Hubble has revealed fascinating new details about Pluto's four smaller moons.
At a distance of five billion km, the telescope only sees the satellites as faint pinpricks of light, and yet it has been able to discern information on their size, colour, and rotational and orbital characteristics.
Hubble finds the little objects to be somewhat chaotic in their behaviour.
They are very likely wobbling end over end as they move through their orbits.
"If you can imagine what it would be like to live on [these moons], you would literally not know where the Sun was coming up tomorrow," said Mark Showalter from the Seti Institute, US.
"The Sun might rise in the west and set in the east. The Sun might rise in the west and set in the north for that matter.
"In fact, if you had real estate on the north pole… you might discover one day you’re on the south pole."
The assessment, published in Nature journal, will be verified in six weeks when the moons are passed by a probe.
Nasa's New Horizons spacecraft is currently bearing down on the Pluto system and will execute a fly-through on 14 July.
It will gather a mass of data on the dwarf planet and its largest moon, Charon, but should also get a decent view of the smaller bodies - Styx, Nix, Kerberos and Hydra – as well.
All were discovered by Hubble after New Horizons launched from Earth in 2006.
Nix and Hydra are the bigger of the quartet at about 50km in their longest dimension. And that is actually one of the keys to the observed behaviour.
These small satellites are very irregular in shape – more rugby ball than football.
The Hubble scientists find that when you put this kind of object in the “lumpy” gravity field created by the dominant Pluto and Charon, you can get that object to tumble in unpredictable ways.
This wobbling is evident to the space telescope from the way the light from Nix and Hydra changes over time. And although it is harder to see the much smaller Styx and Kerberos, it is assumed their behaviour is the same.
All that said, the moons do seem to follow a surprisingly predictable pattern as they orbit Pluto and Charon.
Three of them - Nix, Styx and Hydra - are locked together in resonance, meaning that their orbits follow a clockwork-like routine.
If you were to stand on Nix, Styx would come around on the sky twice in the time it took Hydra to come around three times.
Nix and Hydra are determined to be quite bright, akin to dirty snowballs. The surprise is Kerberos which orbits between them. It is really dark, not dissimilar to a charcoal briquette.
This is strange. Theory holds that all the moons, including Charon, were formed from the debris that resulted when the early Pluto was struck by an object of near comparable size.
"And if they all formed together, they all formed out of the same stuff. It is extremely hard to understand how one of them is a charcoal briquette and it’s orbiting between two snowballs," commented study co-author Douglas Hamilton, from the University of Maryland.
Some answers should come with New Horizons.
John Spencer, a mission scientist at the Southwest Research Institute, explained: "We’ll be taking pictures of Nix and Hydra that will be 50 to 100 pixels [across] - maybe bigger depending how bright they turn out to be.

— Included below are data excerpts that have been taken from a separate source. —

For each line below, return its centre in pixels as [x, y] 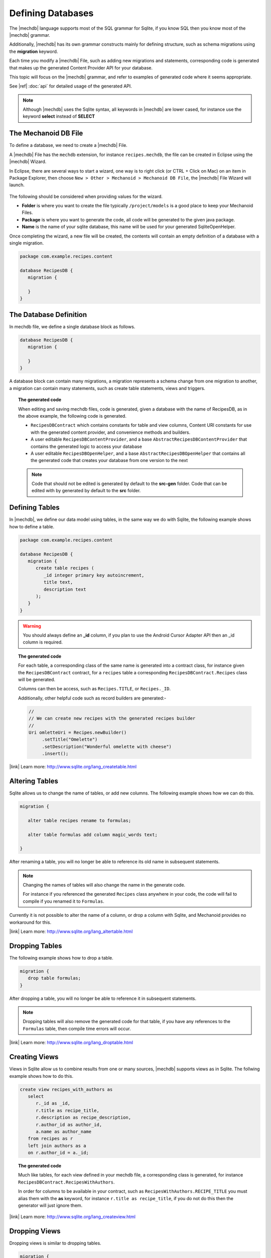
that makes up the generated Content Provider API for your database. [81, 67]
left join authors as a [57, 1146]
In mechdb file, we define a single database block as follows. [72, 327]
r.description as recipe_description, [84, 1118]
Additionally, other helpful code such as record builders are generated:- [92, 698]
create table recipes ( [65, 568]
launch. [17, 185]
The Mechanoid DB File [46, 133]
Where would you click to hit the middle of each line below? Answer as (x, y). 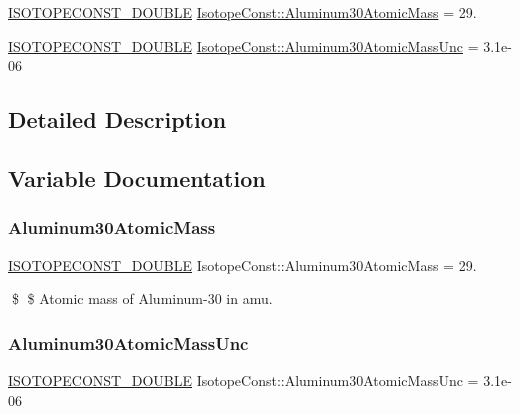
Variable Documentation (137, 177)
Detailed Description (117, 119)
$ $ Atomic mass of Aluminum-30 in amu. (142, 298)
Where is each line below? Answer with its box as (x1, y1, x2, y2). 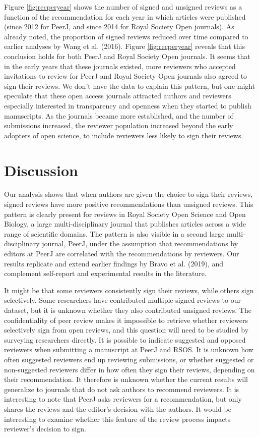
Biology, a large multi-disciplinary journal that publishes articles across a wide (4, 219, 246, 229)
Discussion (4, 159, 78, 180)
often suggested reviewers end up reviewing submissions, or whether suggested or (4, 354, 254, 364)
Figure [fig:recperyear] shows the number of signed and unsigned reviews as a (4, 2, 242, 12)
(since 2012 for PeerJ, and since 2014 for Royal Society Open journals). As (4, 21, 234, 32)
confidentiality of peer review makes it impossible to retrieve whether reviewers (4, 314, 248, 325)
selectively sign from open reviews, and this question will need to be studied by (4, 324, 249, 335)
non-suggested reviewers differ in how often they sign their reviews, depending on (4, 364, 255, 374)
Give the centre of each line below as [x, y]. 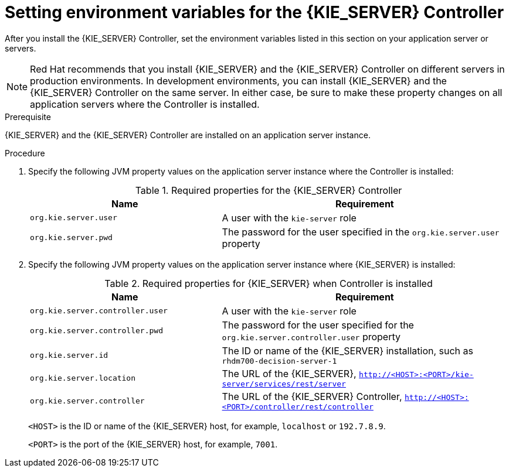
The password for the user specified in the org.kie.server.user [361, 232]
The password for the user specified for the [318, 325]
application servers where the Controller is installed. [145, 104]
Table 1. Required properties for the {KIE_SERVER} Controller [269, 190]
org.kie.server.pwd [71, 238]
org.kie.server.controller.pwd [96, 331]
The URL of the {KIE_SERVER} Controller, [312, 396]
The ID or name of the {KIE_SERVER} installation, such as [347, 350]

"So, we’ll see a lot of their surfaces. We’ll see if they have craters or fractures, or anything like that and we’ll get the composition of their surfaces." Styx and Kerberos, because of their longest dimensions are probably about 10km, will be harder to characterise.
Nonetheless, whatever New Horizons learns at Pluto will be useful for those scientists that study even more distant realms, such as far-off double, or binary, stars, according to Heidi Hammel, of the Association of Universities for Research in Astronomy.
Where you have two suns very close to each other, you may get unusual behaviours in any nearby orbiting planets.
The Pluto-Charon system could therefore be analogous, she said, and the techniques used by Hubble in this investigation could soon be applied to the study of these more distant systems.
"A planet that circles a binary star is called a circumbinary planet," she explained, "and perhaps the most famous circumbinary planet is not actually a real planet but rather a movie planet – Tatooine in Star Wars, the planet where the young Luke Skywalker encountered Obi Wan Kenobi and began his journey to become a Jedi Knight.
"That’s a fictional circumbinary planet; we now know of at least 17 circumbinary planets, and several of those are in circumbinary systems – in other words, more than one planet revolving around the binary star."